• WORK ORDER:
All lines holding the string "Little" should be copied from the data below.

Dataset excerpts:
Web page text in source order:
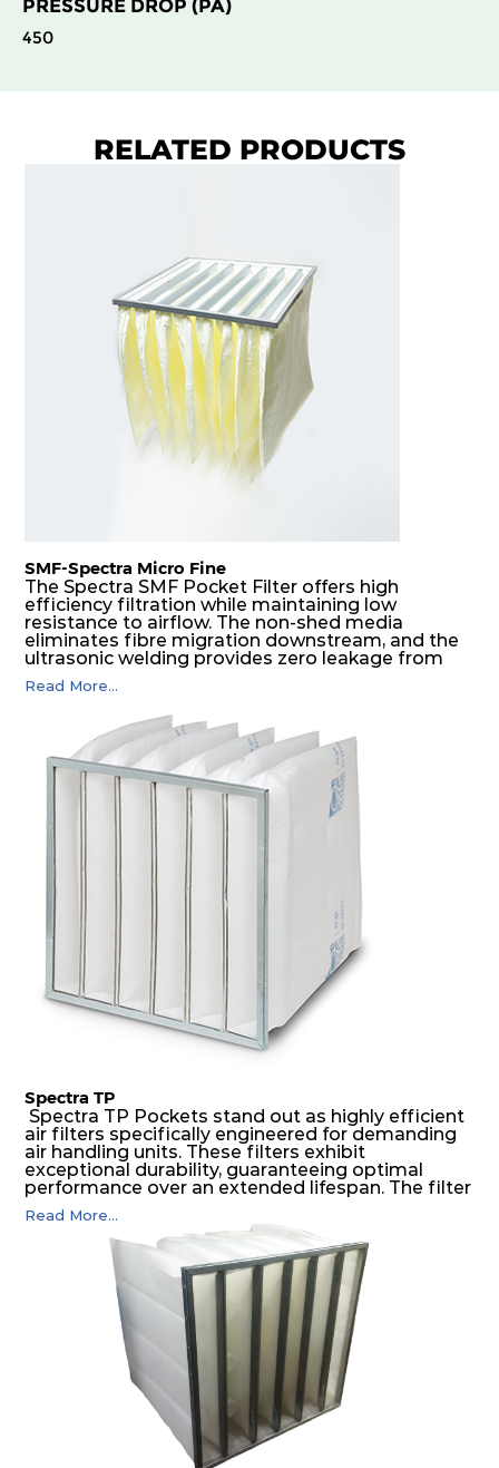
PRESSURE DROP (PA)
450
RELATED PRODUCTS
SMF-Spectra Micro Fine
The Spectra SMF Pocket Filter offers high
efficiency filtration while maintaining low
resistance to airflow. The non-shed media
eliminates fibre migration downstream, and the
ultrasonic welding provides zero leakage from
pocket edges. The open throat design and the
precise pocket spacing produces a product that
is aerodynamically balanced and provides
excellent all-round performance.
Read More...
Spectra TP
Spectra TP Pockets stand out as highly efficient
air filters specifically engineered for demanding
air handling units. These filters exhibit
exceptional durability, guaranteeing optimal
performance over an extended lifespan. The filter
media, designed for depth-loading, undergoes a
progressive density multi-layering process,
ensuring a remarkable dust holding capacity
coupled with minimal pressure drop. This
translates to prolonged filter life and reduced
energy and maintenance expenses for the user.
The inherently rigid pocket filter medium
features a welded rib construction, creating a
pocket that maintains its functionality with
utmost reliability, even in harsh conditions
characterized by intense air pressure and high
levels of dust.
Read More...
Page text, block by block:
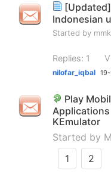
Indonesian
Started by
Replies: 1
nilofar_iqbal
Play
KEmulator
Started by
1
2
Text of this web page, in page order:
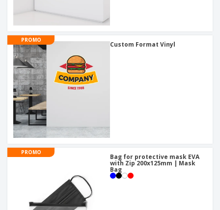
PROMO
Custom Format Vinyl
PROMO
Bag for protective mask EVA
with Zip 200x125mm | Mask
Bag
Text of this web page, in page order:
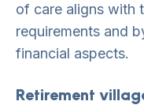
of care aligns with
requirements and
financial aspects.
Retirement
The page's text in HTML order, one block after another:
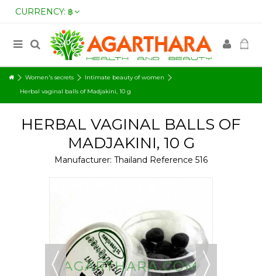
CURRENCY: ฿
Women's secrets
Intimate beauty of women
Herbal vaginal balls of Madjakini, 10 g
HERBAL VAGINAL BALLS OF
MADJAKINI, 10 G
Manufacturer: Thailand Reference 516
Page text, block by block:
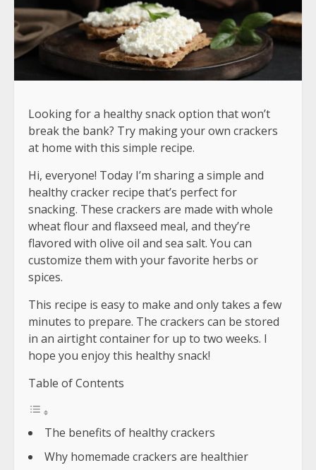
Looking for a healthy snack option that won’t
break the bank? Try making your own crackers
at home with this simple recipe.
Hi, everyone! Today I’m sharing a simple and
healthy cracker recipe that’s perfect for
snacking. These crackers are made with whole
wheat flour and flaxseed meal, and they’re
flavored with olive oil and sea salt. You can
customize them with your favorite herbs or
spices.
This recipe is easy to make and only takes a few
minutes to prepare. The crackers can be stored
in an airtight container for up to two weeks. I
hope you enjoy this healthy snack!
Table of Contents
The benefits of healthy crackers
Why homemade crackers are healthier
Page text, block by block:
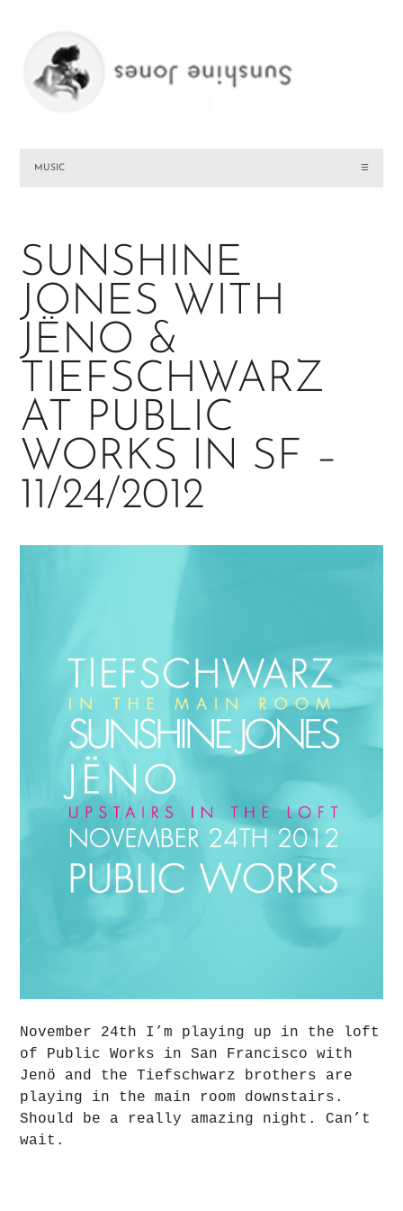
MUSIC ☰
SUNSHINE
JONES WITH
JËNO &
TIEFSCHWARZ
AT PUBLIC
WORKS IN SF –
11/24/2012
November 24th I’m playing up in the loft
of Public Works in San Francisco with
Jenö and the Tiefschwarz brothers are
playing in the main room downstairs.
Should be a really amazing night. Can’t
wait.
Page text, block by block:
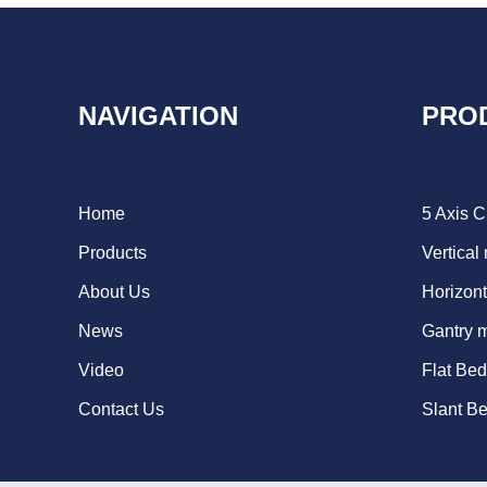
NAVIGATION
Home
Products
About Us
News
Video
Contact Us
5 Axis
Vertical
Gantry
Flat
Slant
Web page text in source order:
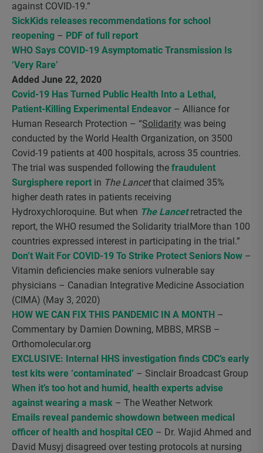
against COVID-19.”
SickKids releases recommendations for school
reopening – PDF of full report
WHO Says COVID-19 Asymptomatic Transmission Is
‘Very Rare’
Added June 22, 2020
Covid-19 Has Turned Public Health Into a Lethal,
Patient-Killing Experimental Endeavor – Alliance for
Human Research Protection – “Solidarity was being
conducted by the World Health Organization, on 3500
Covid-19 patients at 400 hospitals, across 35 countries.
The trial was suspended following the fraudulent
Surgisphere report in The Lancetthat claimed 35%
higher death rates in patients receiving
Hydroxychloroquine. But when The Lancetretracted the
report, the WHO resumed the Solidarity trialMore than 100
countries expressed interest in participating in the trial.”
Don’t Wait For COVID-19 To Strike Protect Seniors Now –
Vitamin deficiencies make seniors vulnerable say
physicians – Canadian Integrative Medicine Association
(CIMA) (May 3, 2020)
HOW WE CAN FIX THIS PANDEMIC IN A MONTH –
Commentary by Damien Downing, MBBS, MRSB –
Orthomolecular.org
EXCLUSIVE: Internal HHS investigation finds CDC’s early
test kits were ‘contaminated’ – Sinclair Broadcast Group
When it’s too hot and humid, health experts advise
against wearing a mask – The Weather Network
Emails reveal pandemic showdown between medical
officer of health and hospital CEO – Dr. Wajid Ahmed and
David Musyj disagreed over testing protocols at nursing
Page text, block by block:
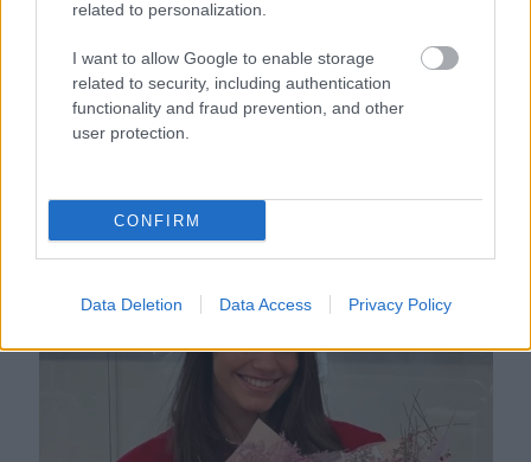
related to personalization.
I want to allow Google to enable storage
related to security, including authentication
functionality and fraud prevention, and other
user protection.
CONFIRM
Data Deletion Data Access Privacy Policy
Sarka Kata és Rogán Cecília bejelentette: visszatér a
Magyarország Szépe
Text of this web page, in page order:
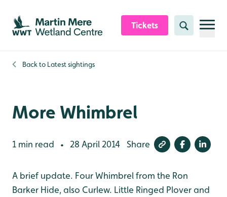
Skip to content header
Skip to main content
Skip to content footer
Tickets Search
Back to Latest sightings
More Whimbrel
1 min read • 28 April 2014 Share
A brief update. Four Whimbrel from the Ron
Barker Hide, also Curlew. Little Ringed Plover and
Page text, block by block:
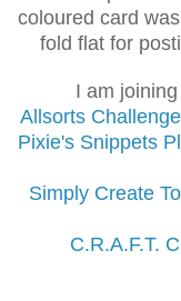
coloured card
fold flat for
I am
Allsorts Challenge
Pixie's Snippets
Simply Create
C.R.A.F.T.
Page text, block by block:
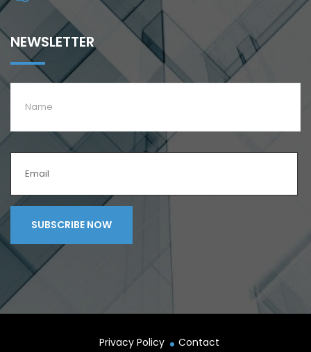
NEWSLETTER
Privacy Policy Contact
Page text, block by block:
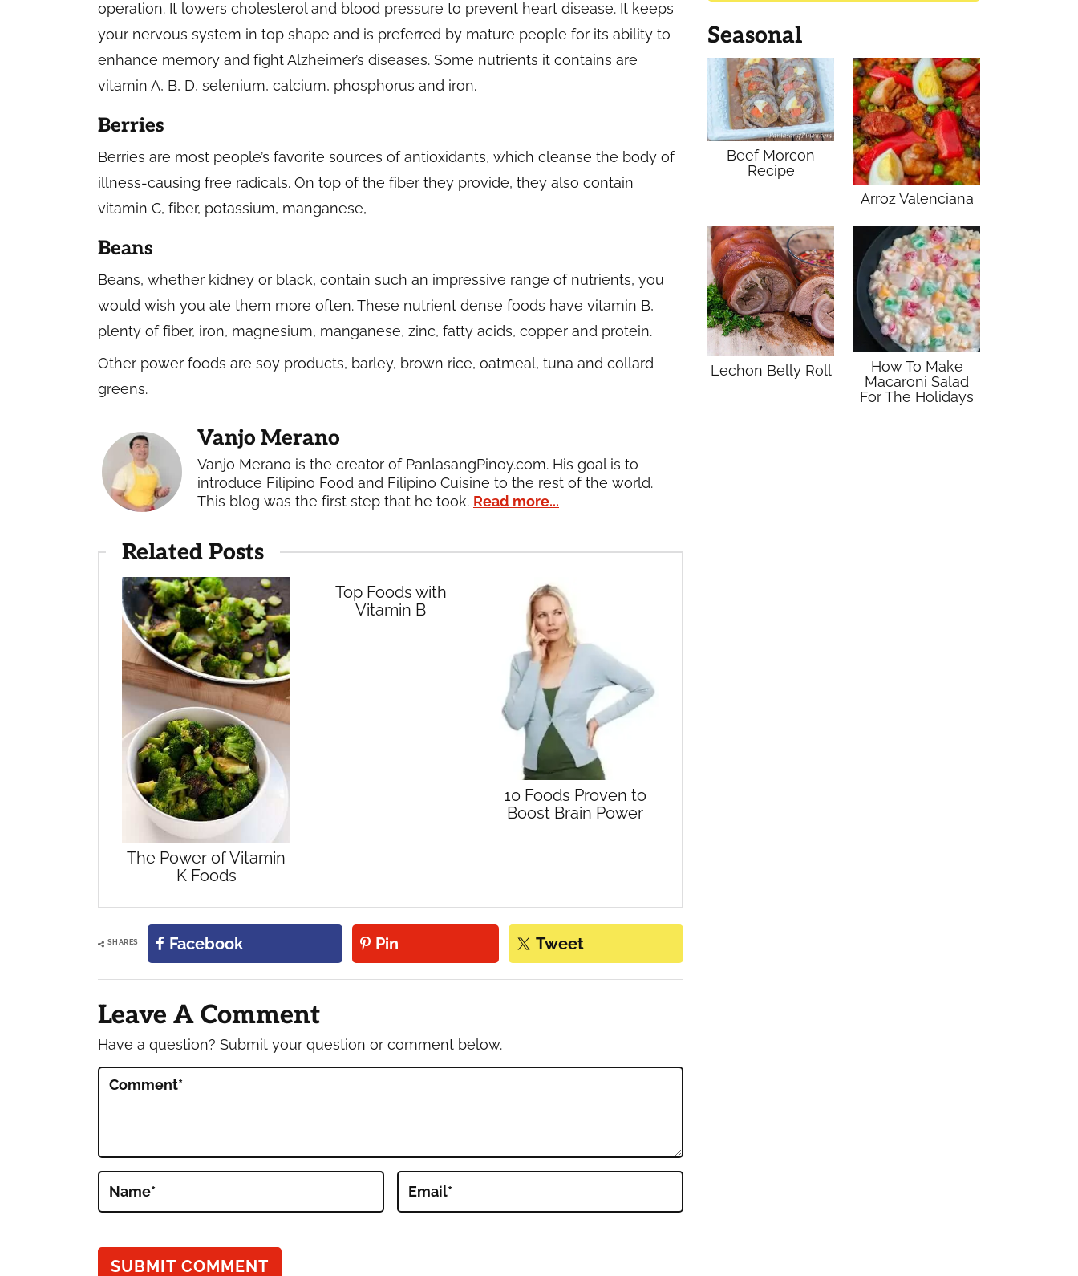
operation. It lowers cholesterol and blood pressure to prevent heart disease. It keeps
your nervous system in top shape and is preferred by mature people for its ability to
enhance memory and fight Alzheimer’s diseases. Some nutrients it contains are
vitamin A, B, D, selenium, calcium, phosphorus and iron.
Berries
Berries are most people’s favorite sources of antioxidants, which cleanse the body of
illness-causing free radicals. On top of the fiber they provide, they also contain
vitamin C, fiber, potassium, manganese,
Beans
Beans, whether kidney or black, contain such an impressive range of nutrients, you
would wish you ate them more often. These nutrient dense foods have vitamin B,
plenty of fiber, iron, magnesium, manganese, zinc, fatty acids, copper and protein.
Other power foods are soy products, barley, brown rice, oatmeal, tuna and collard
greens.
Vanjo Merano
Vanjo Merano is the creator of PanlasangPinoy.com. His goal is to
introduce Filipino Food and Filipino Cuisine to the rest of the world.
This blog was the first step that he took. Read more...
Related Posts
The Power of Vitamin
K Foods
Top Foods with
Vitamin B
10 Foods Proven to
Boost Brain Power
SHARES Facebook Pin Tweet
Reader
Interactions
Leave A Comment
Have a question? Submit your question or comment below.
Comment*
Name* Email*
Seasonal
Beef Morcon
Recipe
Arroz Valenciana
Lechon Belly Roll
How To Make
Macaroni Salad
For The Holidays
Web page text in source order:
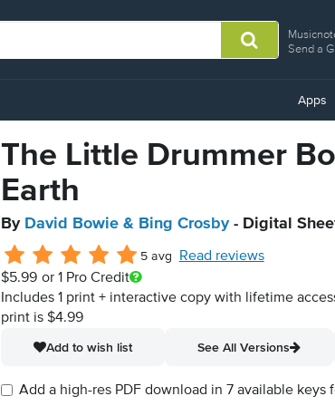
Send a
Apps
The Little Drummer
Earth
By David Bowie & Bing Crosby- Digital
5 avg
Read reviews
$5.99 or 1 Pro Credit
Includes 1 print + interactive copy with lifetime
print is $4.99
Add to wish list
See All Versions
Add a high-res PDF download in 7 available keys
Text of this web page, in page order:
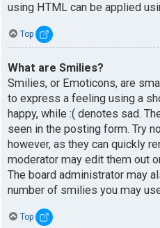
using HTML can be applied
Top
What are Smilies?
Smilies, or Emoticons, are
to express a feeling using a
happy, while :( denotes sad.
seen in the posting form. Try
however, as they can quickly
moderator may edit them out
The board administrator may
number of smilies you may
Top
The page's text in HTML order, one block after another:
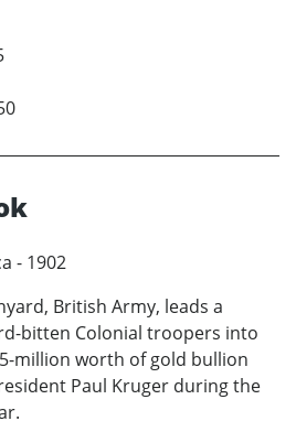
- 1902
British Army, leads a
bitten Colonial troopers into
million worth of gold bullion
Paul Kruger during the
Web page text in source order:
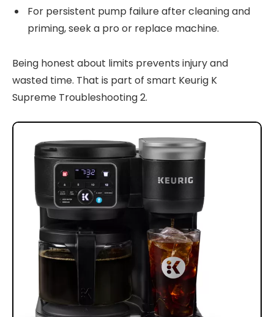
For persistent pump failure after cleaning and
priming, seek a pro or replace machine.
Being honest about limits prevents injury and
wasted time. That is part of smart Keurig K
Supreme Troubleshooting 2.
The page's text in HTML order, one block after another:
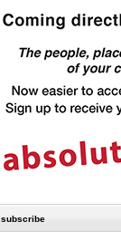
subscribe
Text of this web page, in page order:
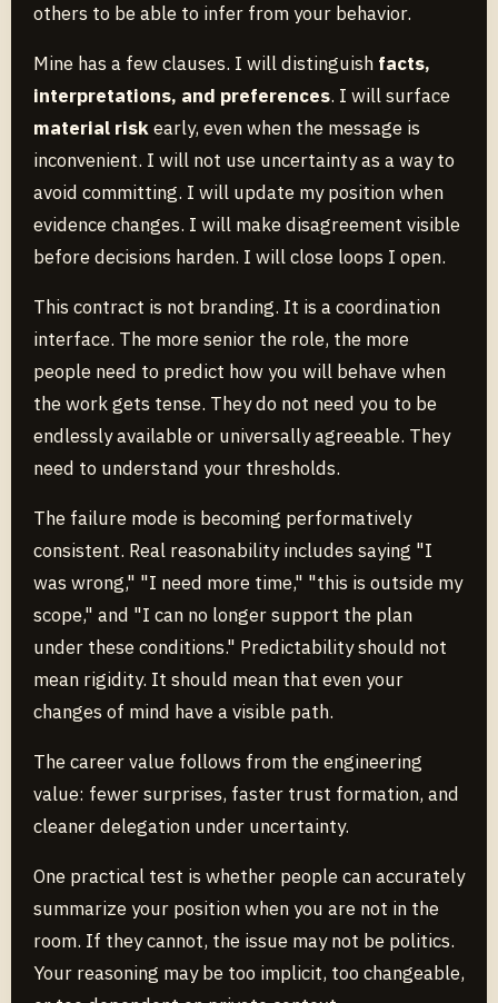
others to be able to infer from your behavior.
Mine has a few clauses. I will distinguish facts,
interpretations, and preferences. I will surface
material riskearly, even when the message is
inconvenient. I will not use uncertainty as a way to
avoid committing. I will update my position when
evidence changes. I will make disagreement visible
before decisions harden. I will close loops I open.
This contract is not branding. It is a coordination
interface. The more senior the role, the more
people need to predict how you will behave when
the work gets tense. They do not need you to be
endlessly available or universally agreeable. They
need to understand your thresholds.
The failure mode is becoming performatively
consistent. Real reasonability includes saying "I
was wrong," "I need more time," "this is outside my
scope," and "I can no longer support the plan
under these conditions." Predictability should not
mean rigidity. It should mean that even your
changes of mind have a visible path.
The career value follows from the engineering
value: fewer surprises, faster trust formation, and
cleaner delegation under uncertainty.
One practical test is whether people can accurately
summarize your position when you are not in the
room. If they cannot, the issue may not be politics.
Your reasoning may be too implicit, too changeable,

• RESPONSE FOR THIS EXERCISE:
Barker Hide, also Curlew. Little Ringed Plover and
The Little Drummer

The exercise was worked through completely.